10. Séquençage des banques de levures après plusieurs cycles de sélection

  1. Extrayez l’ADN de la levure en effectuant une mini-préparation de levure comme décrit ci-dessus.
  2. Électroporatez des cellules électrocompétentes commerciales 10-bêta d’E . coli (voir Tableau des matériaux) avec l’ADN isolé.
  3. Placez les cuvettes d’électroporation (1 mm, voir tableau des matériaux) et les tubes de microcentrifugation sur de la glace. Préchauffer les tubes de microcentrifugation avec 950 μL de milieu de croissance à 37 °C pour récupérer les cellules après électroporation.
  4. Décongelez les cellules sur de la glace et mélangez en effleurant doucement le tube. Transférez 50 μL des cellules dans un tube de microcentrifugation réfrigéré. Ajouter 1 μL d’ADN miniprep de levure.

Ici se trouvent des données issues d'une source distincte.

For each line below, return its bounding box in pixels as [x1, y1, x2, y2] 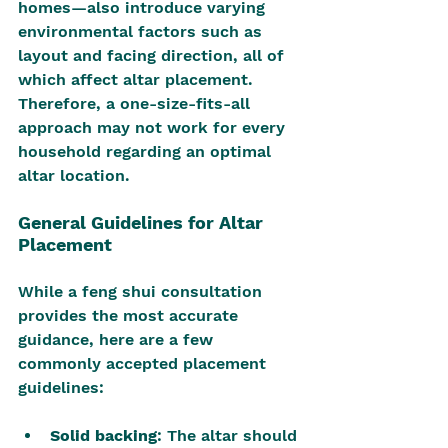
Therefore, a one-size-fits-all [18, 94, 255, 113]
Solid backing [50, 426, 157, 445]
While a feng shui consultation [18, 282, 267, 301]
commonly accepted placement [18, 354, 271, 373]
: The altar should [157, 426, 302, 445]
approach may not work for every [18, 118, 290, 137]
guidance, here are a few [18, 330, 218, 349]
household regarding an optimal [18, 142, 276, 161]
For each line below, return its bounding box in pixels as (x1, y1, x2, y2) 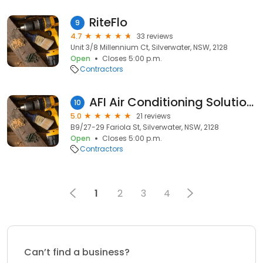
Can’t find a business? (24, 245, 130, 259)
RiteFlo (89, 14, 127, 31)
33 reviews (137, 31, 173, 41)
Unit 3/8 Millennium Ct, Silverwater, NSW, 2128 (70, 42, 228, 52)
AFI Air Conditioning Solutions (247, 94, 254, 110)
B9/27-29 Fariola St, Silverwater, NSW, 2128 (70, 122, 219, 132)
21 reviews (136, 111, 171, 121)
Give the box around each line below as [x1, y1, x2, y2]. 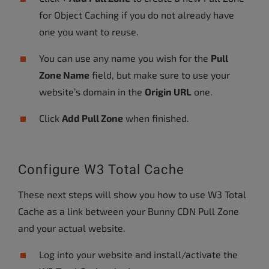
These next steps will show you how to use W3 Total [18, 189, 246, 200]
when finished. [123, 112, 189, 124]
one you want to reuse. [39, 26, 139, 37]
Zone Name [39, 69, 89, 80]
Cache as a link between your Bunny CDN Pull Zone [18, 205, 239, 217]
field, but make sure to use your [89, 69, 230, 80]
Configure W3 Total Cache [18, 162, 184, 177]
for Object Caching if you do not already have [39, 9, 234, 20]
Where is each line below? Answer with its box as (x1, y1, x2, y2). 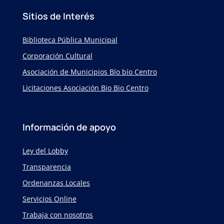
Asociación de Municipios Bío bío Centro (22, 67, 157, 77)
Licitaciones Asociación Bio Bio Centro (22, 83, 148, 93)
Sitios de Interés (22, 10, 94, 22)
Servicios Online (22, 194, 76, 204)
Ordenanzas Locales (22, 178, 90, 188)
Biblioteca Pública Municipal (22, 35, 117, 45)
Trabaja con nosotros (22, 210, 93, 220)
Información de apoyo (22, 121, 116, 133)
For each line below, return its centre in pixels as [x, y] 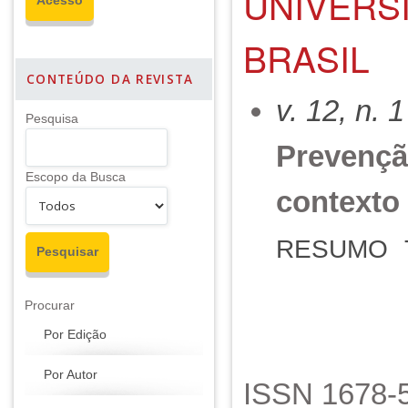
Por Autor [71, 375]
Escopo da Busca [76, 177]
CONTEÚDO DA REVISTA [110, 79]
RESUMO [332, 249]
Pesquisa [52, 119]
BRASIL [306, 58]
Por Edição [75, 335]
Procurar [50, 306]
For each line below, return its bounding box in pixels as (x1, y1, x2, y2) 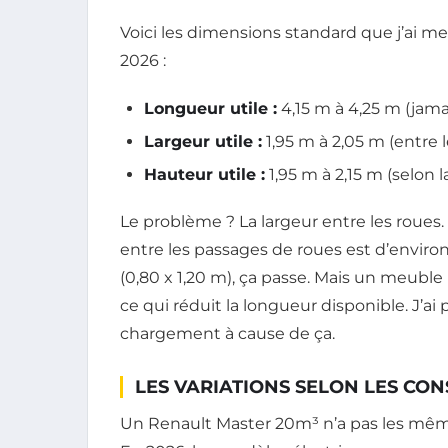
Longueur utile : (144, 98, 277, 118)
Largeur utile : (144, 131, 262, 151)
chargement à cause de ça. (120, 324, 335, 344)
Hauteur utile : (144, 165, 265, 185)
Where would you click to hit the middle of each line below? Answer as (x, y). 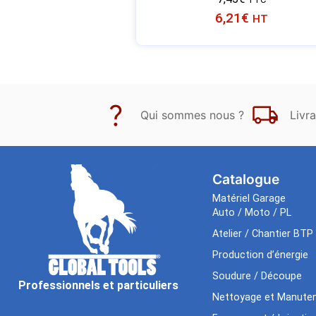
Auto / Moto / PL (251, 212)
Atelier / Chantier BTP (262, 233)
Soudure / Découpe (257, 276)
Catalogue (245, 179)
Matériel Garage (249, 198)
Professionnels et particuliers (98, 285)
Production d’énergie (260, 255)
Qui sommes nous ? (192, 115)
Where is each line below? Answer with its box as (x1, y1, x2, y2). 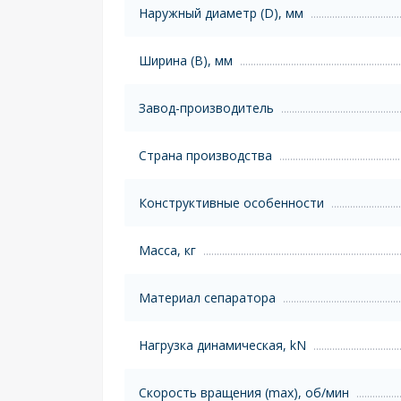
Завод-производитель (139, 98, 274, 116)
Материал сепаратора (139, 288, 276, 306)
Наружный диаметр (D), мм (139, 4, 303, 21)
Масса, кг (139, 241, 196, 259)
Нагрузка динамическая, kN (139, 336, 306, 354)
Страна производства (139, 146, 272, 164)
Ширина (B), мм (139, 51, 233, 69)
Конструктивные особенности (139, 193, 324, 211)

  5. Transférez soigneusement le mélange cellule-ADN dans une cuvette d’électroporation réfrigérée.
    REMARQUE : Évitez les bulles et assurez-vous que les cellules se déposent au fond de la cuvette.

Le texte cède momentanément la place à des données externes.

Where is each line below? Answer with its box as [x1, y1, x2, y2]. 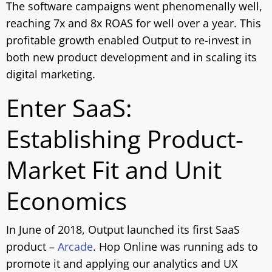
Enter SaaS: [6, 91, 132, 124]
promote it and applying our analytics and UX [6, 256, 237, 271]
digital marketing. [6, 67, 95, 81]
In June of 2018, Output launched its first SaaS [6, 222, 240, 237]
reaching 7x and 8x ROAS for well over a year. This [6, 16, 261, 30]
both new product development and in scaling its [6, 50, 257, 64]
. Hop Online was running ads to [93, 239, 258, 254]
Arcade [58, 239, 93, 254]
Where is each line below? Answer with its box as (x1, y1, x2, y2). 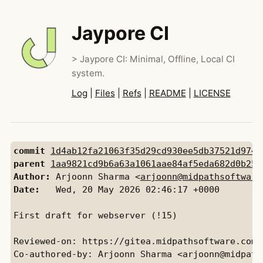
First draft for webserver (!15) (13, 210, 177, 220)
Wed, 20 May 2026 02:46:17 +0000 (39, 184, 220, 194)
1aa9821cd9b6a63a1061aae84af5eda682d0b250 (50, 159, 262, 168)
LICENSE (193, 87, 231, 99)
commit (13, 146, 45, 156)
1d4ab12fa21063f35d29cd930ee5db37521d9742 (50, 146, 262, 156)
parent (13, 159, 45, 168)
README (149, 87, 186, 99)
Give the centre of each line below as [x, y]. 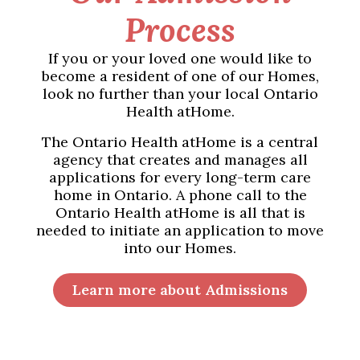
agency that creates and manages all [180, 160]
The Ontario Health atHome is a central [180, 142]
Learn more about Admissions [180, 290]
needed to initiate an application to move [180, 231]
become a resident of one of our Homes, [180, 76]
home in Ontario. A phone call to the [180, 195]
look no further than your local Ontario [180, 94]
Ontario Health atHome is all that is [180, 213]
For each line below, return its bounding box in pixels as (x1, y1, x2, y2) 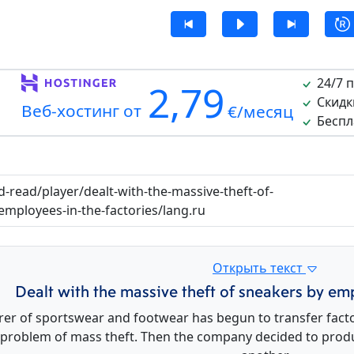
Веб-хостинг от (21, 100, 141, 122)
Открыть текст (213, 259, 306, 277)
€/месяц (228, 100, 293, 123)
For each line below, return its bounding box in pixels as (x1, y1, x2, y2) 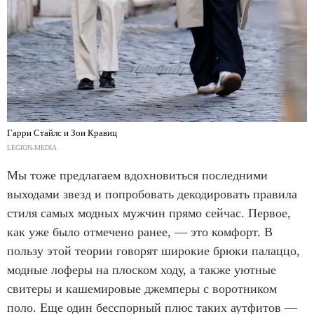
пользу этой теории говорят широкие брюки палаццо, (7, 243, 300, 258)
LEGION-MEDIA (7, 143, 57, 151)
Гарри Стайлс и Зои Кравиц (7, 127, 117, 138)
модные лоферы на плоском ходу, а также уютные (7, 262, 276, 277)
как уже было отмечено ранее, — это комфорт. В (7, 224, 273, 239)
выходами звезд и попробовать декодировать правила (7, 186, 297, 201)
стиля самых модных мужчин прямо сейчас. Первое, (7, 205, 291, 220)
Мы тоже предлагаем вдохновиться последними (7, 168, 268, 182)
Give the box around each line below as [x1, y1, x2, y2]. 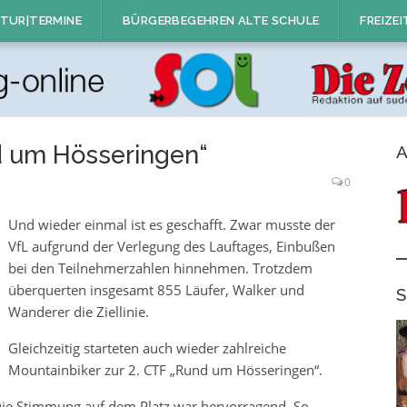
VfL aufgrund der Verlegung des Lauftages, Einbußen [8, 236, 335, 255]
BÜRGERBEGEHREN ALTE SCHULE [122, 14, 320, 27]
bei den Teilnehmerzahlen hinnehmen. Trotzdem [8, 258, 313, 277]
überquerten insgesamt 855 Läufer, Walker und [8, 280, 304, 299]
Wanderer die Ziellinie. [8, 302, 149, 321]
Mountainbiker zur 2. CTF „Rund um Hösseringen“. [8, 360, 323, 379]
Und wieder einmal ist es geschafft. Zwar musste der [8, 214, 335, 233]
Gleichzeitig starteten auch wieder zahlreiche [8, 338, 286, 357]
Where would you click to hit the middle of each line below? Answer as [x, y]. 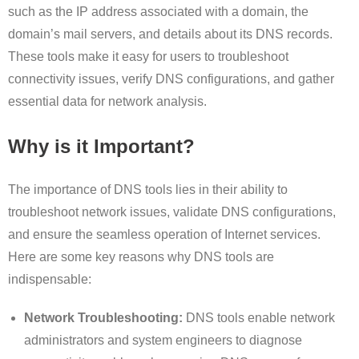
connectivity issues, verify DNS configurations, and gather [171, 79]
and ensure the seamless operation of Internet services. [164, 235]
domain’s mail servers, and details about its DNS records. [170, 34]
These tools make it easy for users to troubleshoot [148, 57]
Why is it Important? [101, 147]
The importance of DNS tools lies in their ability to [148, 190]
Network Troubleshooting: [105, 318]
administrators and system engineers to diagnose [163, 341]
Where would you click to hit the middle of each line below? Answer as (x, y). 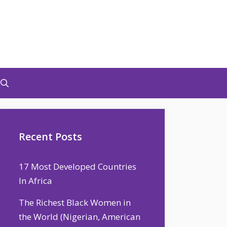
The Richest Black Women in (75, 202)
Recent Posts (50, 137)
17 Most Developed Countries (78, 166)
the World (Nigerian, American (80, 217)
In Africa (35, 181)
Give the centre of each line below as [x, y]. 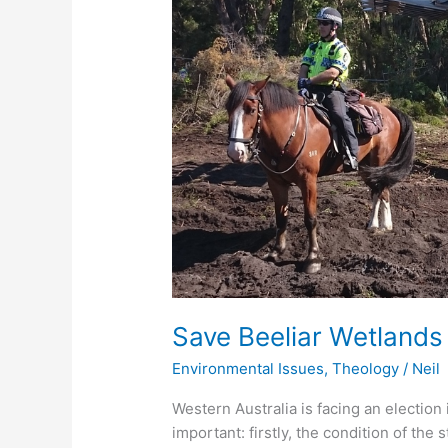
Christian [203, 14]
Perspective [214, 38]
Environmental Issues [248, 369]
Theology [366, 369]

  6. Électroporat avec un dispositif d’électroporation dans les conditions suivantes : 2,0 kV ; 200 Ω; 25 μF.
    REMARQUE : Les constantes de temps typiques sont de 4,8 à 5,1 ms. D’autres électroporateurs peuvent être utilisés, mais les conditions indiquées sont optimisées pour l’instrument utilisé dans cette étude.

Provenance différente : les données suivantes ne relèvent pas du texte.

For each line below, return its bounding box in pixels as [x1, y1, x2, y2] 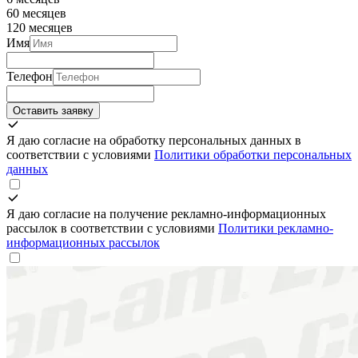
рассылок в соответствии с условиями [6, 221, 218, 235]
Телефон [6, 69, 53, 83]
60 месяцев [6, 6, 66, 20]
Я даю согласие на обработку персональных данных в [6, 133, 301, 147]
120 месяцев [6, 20, 73, 34]
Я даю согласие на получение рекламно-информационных [6, 206, 326, 221]
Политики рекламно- [218, 221, 333, 235]
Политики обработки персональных [154, 147, 352, 161]
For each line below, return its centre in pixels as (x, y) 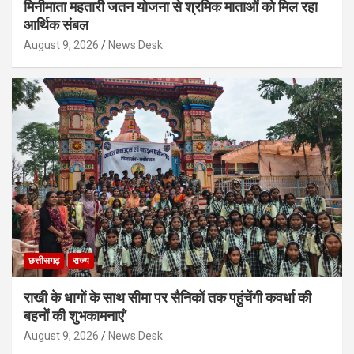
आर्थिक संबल (56, 25)
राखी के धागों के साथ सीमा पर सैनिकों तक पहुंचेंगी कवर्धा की (168, 298)
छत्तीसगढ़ (44, 261)
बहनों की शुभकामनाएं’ (75, 316)
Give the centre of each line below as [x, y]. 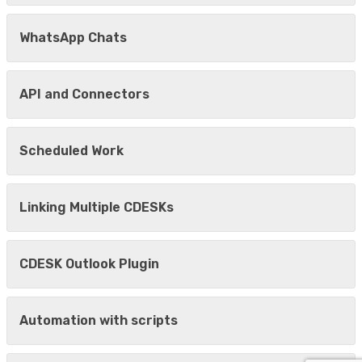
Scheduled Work [72, 151]
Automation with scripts [99, 321]
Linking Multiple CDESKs [97, 208]
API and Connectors [84, 95]
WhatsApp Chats [73, 38]
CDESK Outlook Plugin [89, 264]
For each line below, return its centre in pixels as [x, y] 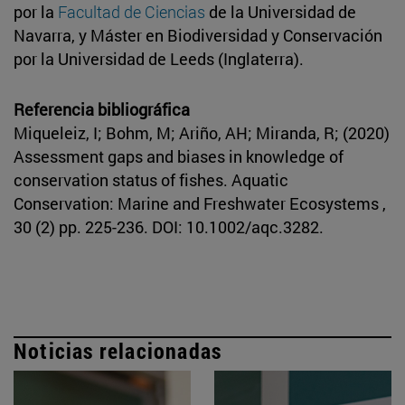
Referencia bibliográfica [102, 109]
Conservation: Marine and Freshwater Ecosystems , [200, 203]
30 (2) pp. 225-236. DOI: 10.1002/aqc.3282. [169, 226]
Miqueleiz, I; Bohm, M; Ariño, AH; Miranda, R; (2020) [202, 132]
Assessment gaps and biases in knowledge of [179, 156]
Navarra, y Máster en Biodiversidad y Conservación [198, 35]
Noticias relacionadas [118, 350]
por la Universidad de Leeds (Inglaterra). [159, 58]
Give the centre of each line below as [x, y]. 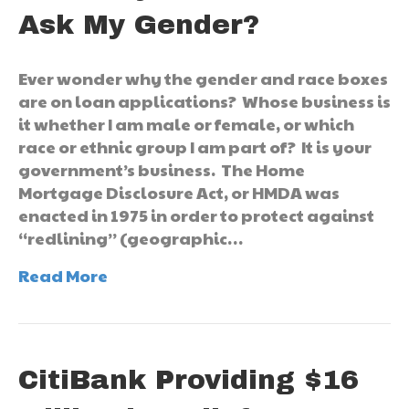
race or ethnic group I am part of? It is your [195, 147]
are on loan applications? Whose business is [204, 101]
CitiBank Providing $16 [189, 380]
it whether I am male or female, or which [186, 124]
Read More [63, 276]
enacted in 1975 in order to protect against [196, 215]
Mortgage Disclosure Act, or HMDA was [179, 193]
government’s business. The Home [162, 170]
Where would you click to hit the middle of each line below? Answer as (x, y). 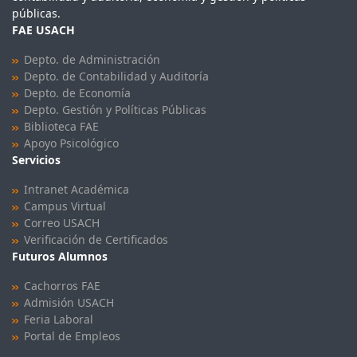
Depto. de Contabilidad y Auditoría (116, 76)
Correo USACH (61, 222)
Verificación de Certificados (96, 239)
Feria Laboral (58, 319)
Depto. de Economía (77, 92)
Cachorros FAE (62, 285)
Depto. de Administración (92, 59)
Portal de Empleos (72, 335)
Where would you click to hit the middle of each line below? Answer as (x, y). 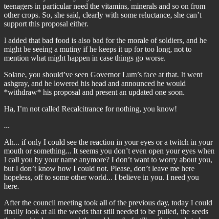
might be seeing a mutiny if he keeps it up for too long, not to (98, 49)
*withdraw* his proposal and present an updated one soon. (94, 92)
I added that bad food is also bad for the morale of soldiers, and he (105, 40)
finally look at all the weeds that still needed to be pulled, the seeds (106, 211)
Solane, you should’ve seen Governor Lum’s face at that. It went (103, 75)
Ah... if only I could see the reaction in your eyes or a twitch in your (108, 142)
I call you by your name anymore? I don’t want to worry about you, (108, 160)
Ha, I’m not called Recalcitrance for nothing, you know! (90, 109)
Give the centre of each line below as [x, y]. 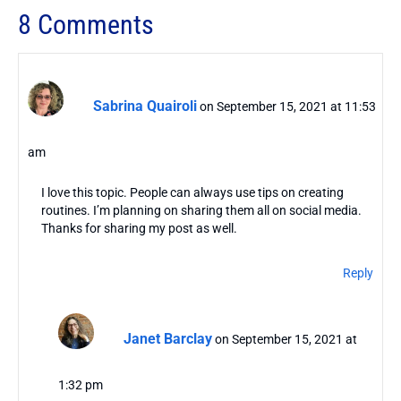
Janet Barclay [167, 339]
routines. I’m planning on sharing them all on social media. [201, 211]
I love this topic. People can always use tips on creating [192, 193]
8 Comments [86, 25]
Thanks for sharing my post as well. [139, 229]
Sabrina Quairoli [145, 107]
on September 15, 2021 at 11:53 [288, 107]
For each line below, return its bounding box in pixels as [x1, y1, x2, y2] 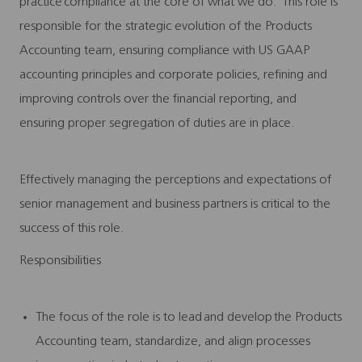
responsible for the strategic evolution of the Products [19, 19, 312, 33]
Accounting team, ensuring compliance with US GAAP [19, 44, 309, 57]
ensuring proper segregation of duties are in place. [19, 116, 297, 130]
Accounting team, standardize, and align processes [36, 335, 310, 348]
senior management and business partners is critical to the [19, 197, 330, 211]
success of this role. [19, 221, 124, 235]
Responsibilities [19, 254, 101, 267]
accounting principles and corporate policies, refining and [19, 68, 327, 82]

  7. Ajouter immédiatement 950 μL de milieu de croissance préchauffé à 37 °C (voir le tableau des matériaux) dans les cuvettes, mélanger doucement et transférer dans les tubes de microcentrifugation chauds.
    REMARQUE : Placez le bloc chauffant à côté de l’électroporateur pour vous assurer que les tubes de récupération restent à la bonne température.
  8. Incuber pendant 40 min à 37 °C et 300 tr/min. Déposer des plaques de 10 μL, 100 μL et le reste des cellules (après centrifugation) sur une plaque LB sélective préchauffée (voir tableau 1). Incuber les plaques toute la nuit à 37 °C.
    REMARQUE : Pour le vecteur pCTCON2, l’ampicilline est utilisée pour la sélection des antibiotiques.
  9. Préparez une plaque de copie avec la gélose LB et l’antibiotique requis (ici l’ampicilline est utilisée) : pipetez 200 μL de gélose LB avec 100 μg/mL d’ampicilline dans chaque puits d’une plaque de 96 puits et laissez-la se solidifier.
  10. Préparez une plaque de séquençage de 96 puits avec 50 μL de LB avec 100 μg/mL d’ampicilline par puits.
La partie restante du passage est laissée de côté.